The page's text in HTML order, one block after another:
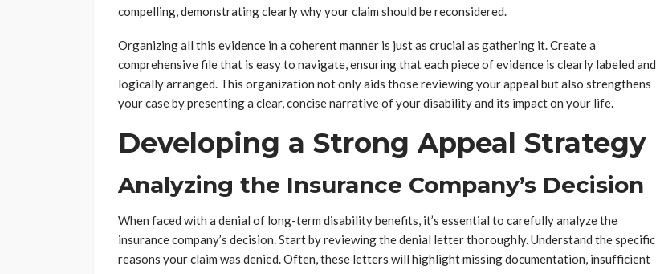
compelling, demonstrating clearly why your claim should be reconsidered.
Organizing all this evidence in a coherent manner is just as crucial as gathering it. Create a
comprehensive file that is easy to navigate, ensuring that each piece of evidence is clearly labeled and
logically arranged. This organization not only aids those reviewing your appeal but also strengthens
your case by presenting a clear, concise narrative of your disability and its impact on your life.
Developing a Strong Appeal Strategy
Analyzing the Insurance Company’s Decision
When faced with a denial of long-term disability benefits, it’s essential to carefully analyze the
insurance company’s decision. Start by reviewing the denial letter thoroughly. Understand the specific
reasons your claim was denied. Often, these letters will highlight missing documentation, insufficient

+++

Exercise goal:
If "your" is in a line of the listing above, count that line; give the final number and nothing more.

Solution:
4